8. GIE- I didn’t give this a whole lot of weight when I accepted, but this was a great addition. It actually caused me to seriously consider the notion of living and working abroad for the first time. At bare minimum, it will be a really cool trip for you and will give you some newfound perspective on the world; if you apply yourself to the classes beforehand, you can learn quite a lot.
1. The first 6 weeks move at a breakneck pace. After the first week, expect to have your workload drastically increase at the exact same time recruiting kicks into gear for banking / consulting. You absolutely need to be ready to move come late August. If there is any one bit of advice I could give somebody coming into the program, it is to start networking as soon as you get access to the alumni database (it should be in the middle of the summer, but reach out to Commerce Career Services ASAP about access either way). If there’s one aspect of the program I would change, it would be starting it earlier, like Duke does.
2. The financial accounting course (which everyone is required to take during the second half of the fall) was poorly done during my year- it made simple concepts unnecessarily complicated. I’m sure it has improved; this was a common complaint amongst my classmates.
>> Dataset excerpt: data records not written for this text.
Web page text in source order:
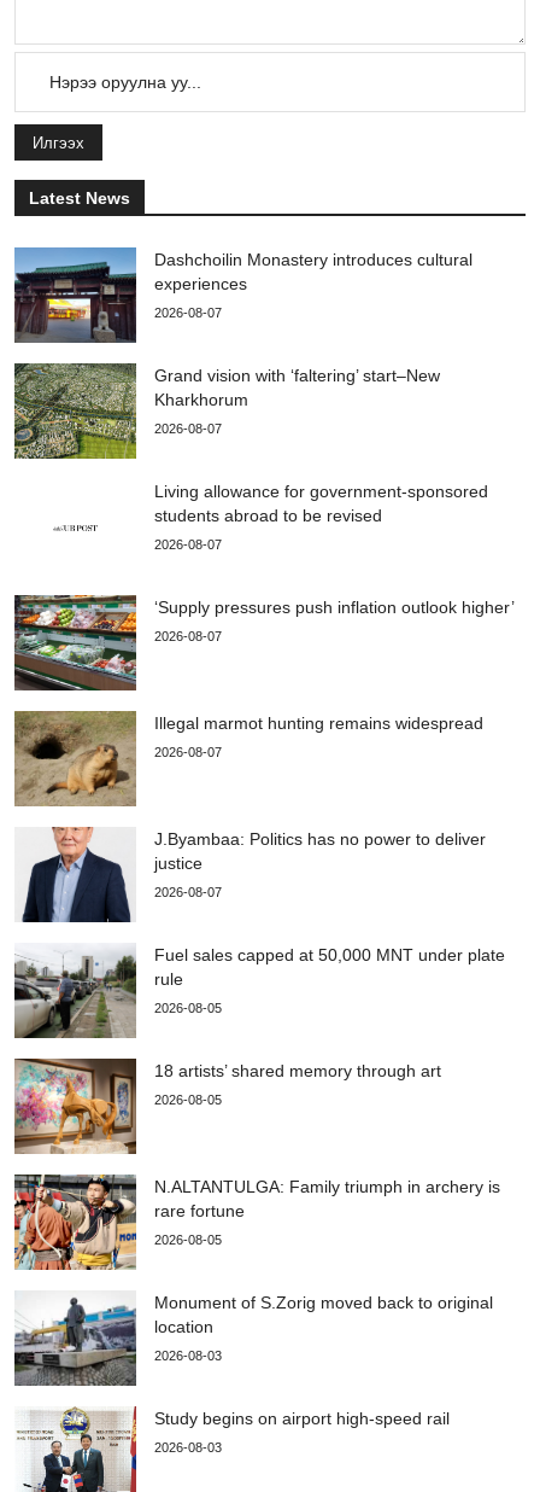
Илгээх
Latest News
Dashchoilin Monastery introduces cultural
experiences
2026-08-07
Grand vision with ‘faltering’ start–New
Kharkhorum
2026-08-07
Living allowance for government-sponsored
students abroad to be revised
2026-08-07
‘Supply pressures push inflation outlook higher’
2026-08-07
Illegal marmot hunting remains widespread
2026-08-07
J.Byambaa: Politics has no power to deliver
justice
2026-08-07
Fuel sales capped at 50,000 MNT under plate
rule
2026-08-05
18 artists’ shared memory through art
2026-08-05
N.ALTANTULGA: Family triumph in archery is
rare fortune
2026-08-05
Monument of S.Zorig moved back to original
location
2026-08-03
Study begins on airport high-speed rail
2026-08-03
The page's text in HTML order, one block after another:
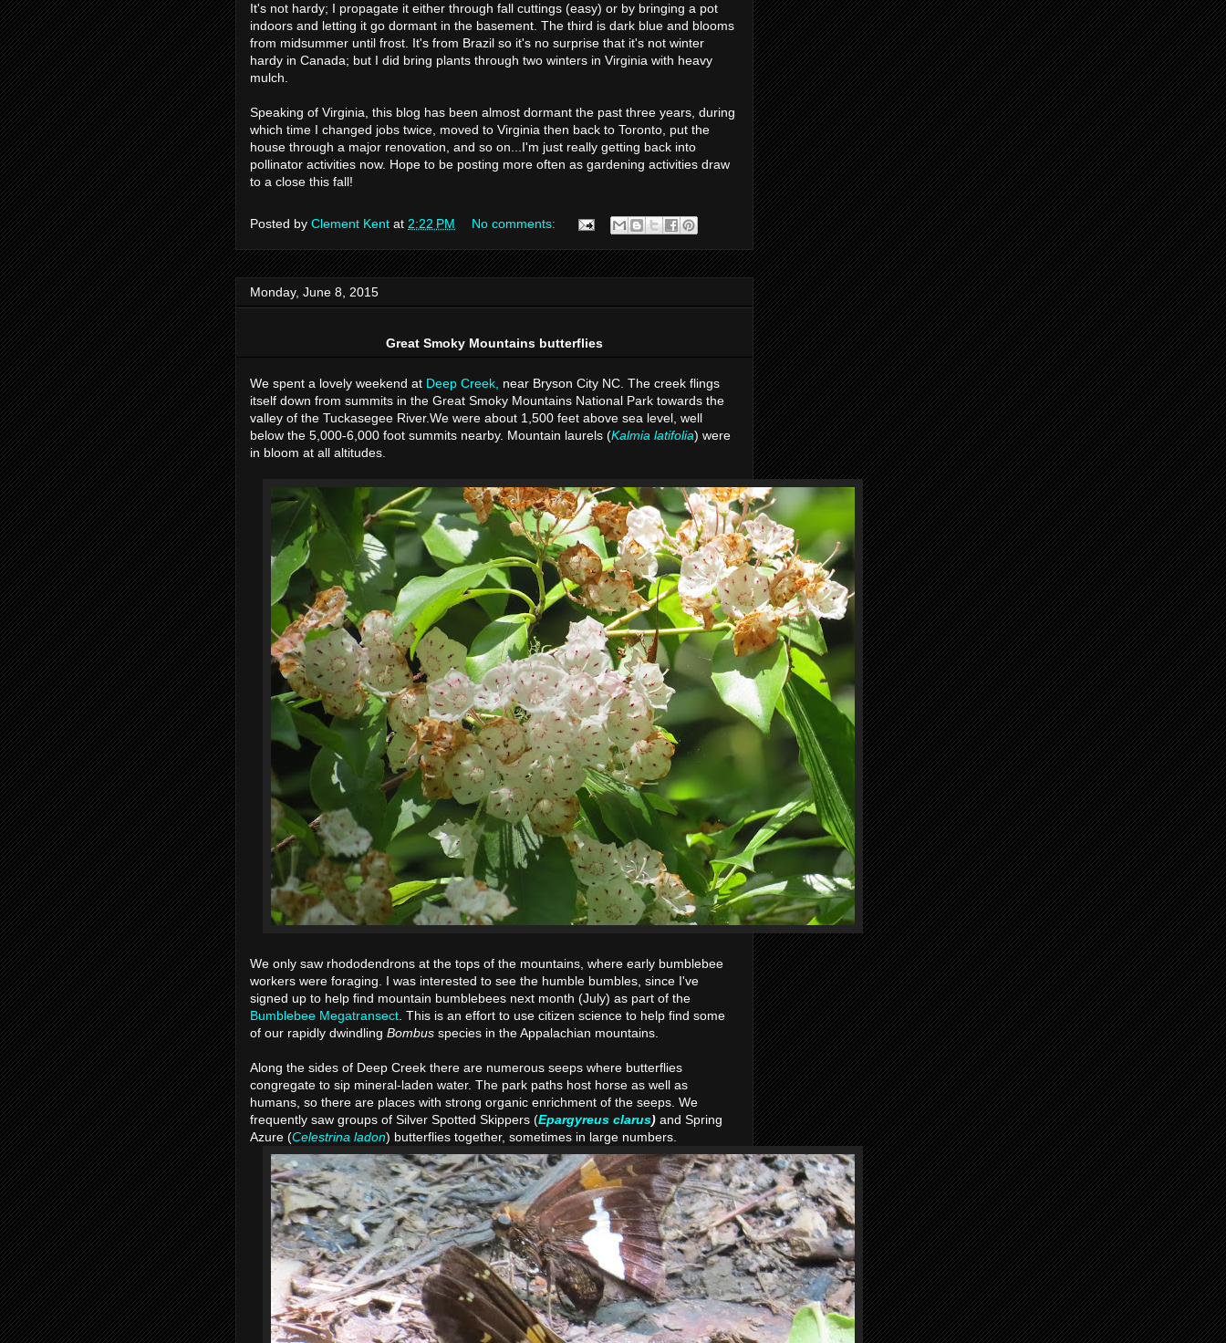
It's not hardy; I propagate it either through fall cuttings (easy) or by bringing a pot
indoors and letting it go dormant in the basement. The third is dark blue and blooms
from midsummer until frost. It's from Brazil so it's no surprise that it's not winter
hardy in Canada; but I did bring plants through two winters in Virginia with heavy
mulch.
Speaking of Virginia, this blog has been almost dormant the past three years, during
which time I changed jobs twice, moved to Virginia then back to Toronto, put the
house through a major renovation, and so on...I'm just really getting back into
pollinator activities now. Hope to be posting more often as gardening activities draw
to a close this fall!
Posted by Clement Kent at 2:22 PM No comments:
Monday, June 8, 2015
Great Smoky Mountains butterflies
We spent a lovely weekend at Deep Creek, near Bryson City NC. The creek flings
itself down from summits in the Great Smoky Mountains National Park towards the
valley of the Tuckasegee River.We were about 1,500 feet above sea level, well
below the 5,000-6,000 foot summits nearby. Mountain laurels (Kalmia latifolia) were
in bloom at all altitudes.
We only saw rhododendrons at the tops of the mountains, where early bumblebee
workers were foraging. I was interested to see the humble bumbles, since I've
signed up to help find mountain bumblebees next month (July) as part of the
Bumblebee Megatransect. This is an effort to use citizen science to help find some
of our rapidly dwindling Bombus species in the Appalachian mountains.
Along the sides of Deep Creek there are numerous seeps where butterflies
congregate to sip mineral-laden water. The park paths host horse as well as
humans, so there are places with strong organic enrichment of the seeps. We
frequently saw groups of Silver Spotted Skippers (Epargyreus clarus) and Spring
Azure (Celestrina ladon) butterflies together, sometimes in large numbers.
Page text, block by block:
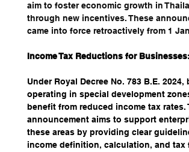
aim to foster economic growth in
through new incentives. These
came into force retroactively from 1
Income Tax Reductions for Businesses:
Under Royal Decree No. 783 B.E.
operating in special development
benefit from reduced income tax rates.
announcement aims to support
these areas by providing clear
income definition, calculation, and tax
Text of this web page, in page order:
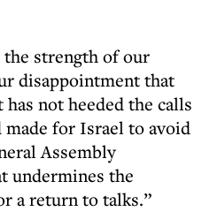
the strength of our
disappointment that
not heeded the calls
made for Israel to avoid
Assembly
undermines the
a return to talks.”
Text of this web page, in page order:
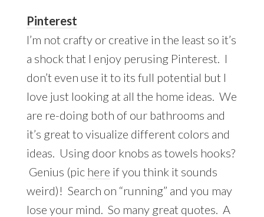
Pinterest
I’m not crafty or creative in the least so it’s
a shock that I enjoy perusing Pinterest. I
don’t even use it to its full potential but I
love just looking at all the home ideas. We
are re-doing both of our bathrooms and
it’s great to visualize different colors and
ideas. Using door knobs as towels hooks?
Genius (pic here if you think it sounds
weird)! Search on “running” and you may
lose your mind. So many great quotes. A

3. Delayed onset of most of the finance coursework- You have a course first semester which takes you all the way from time value of money to options theory, but you don’t get fully immersed in all finance courses until the second semester. Personally, I think learning the general business stuff first is helpful, but you could be disappointed in the pace if you’re looking to learn options trading from the get-go.
Who would you recommend the program to?
Liberal arts and/or science students who are able to focus and handle drinking out of a firehose- regardless of your track, the program and recruiting moves very quickly.
Anything else you want to talk about. Recruiting, trips, campus experience, projects, alumni, etc. Anything and everything.
I’ve touched on most of these already, but I’ll leave some final thoughts. I loved my time at UVA. I think being well-rounded in your skill set and in your life in general is hugely important, and the program exemplifies this. As helpful as it is to specialize, myopia on just pure finance without having an understanding of business strategy and marketing isn’t ideal- in fact, it can make you very replaceable depending on where your career takes you.
I’ve touched on the campus experience earlier, but want to revisit again. One huge plus of the program for me was that I felt like I was a part of the university, and not just some outsider in a random town for a year taking classes. I think this helps you stay engaged with the university and the alumni network afterwards. Football games, the Corner Bars, hanging out in Wetland Square/Downtown, Foxfield- all of these experiences are great fun by themselves, but can also help you easily relate to UVA’s alumni network.
I didn’t sign up for the program because of GIE, but I absolutely loved the trip. You won’t be disappointed.
In closing, I really can’t stress the importance of taking initiative enough. This obviously applies directly to networking, but also to finding new job opportunities if initial plans fall through, learning as much as possible in class, learning as much as possible outside of class, and more generally taking control of your career trajectory and the rest of your life. This program can really set you up well, but it’s not going to just fall into your lap- you have to make it happen.